Your task is to copy every line of the entries that contains "sake".

* STUDY MATERIAL:
* * * * * * * * *
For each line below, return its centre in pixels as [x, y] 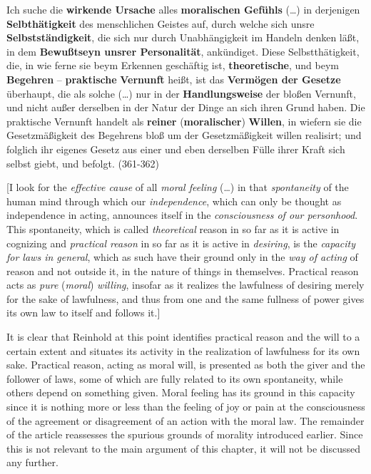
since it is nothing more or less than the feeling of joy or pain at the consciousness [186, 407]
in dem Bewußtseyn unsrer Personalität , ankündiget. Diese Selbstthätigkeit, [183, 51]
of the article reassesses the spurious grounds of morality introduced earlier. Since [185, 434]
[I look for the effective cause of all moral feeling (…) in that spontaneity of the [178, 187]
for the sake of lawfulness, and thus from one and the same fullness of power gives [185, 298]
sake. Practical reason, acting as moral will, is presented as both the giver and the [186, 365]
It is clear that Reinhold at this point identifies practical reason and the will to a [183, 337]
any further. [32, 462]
* * * * * * * * *
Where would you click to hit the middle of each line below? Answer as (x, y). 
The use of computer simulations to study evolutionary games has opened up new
* * * * * * * * *
* YOUR RESPONSE:
for the sake of lawfulness, and thus from one and the same fullness of power gives [185, 298]
sake. Practical reason, acting as moral will, is presented as both the giver and the [186, 365]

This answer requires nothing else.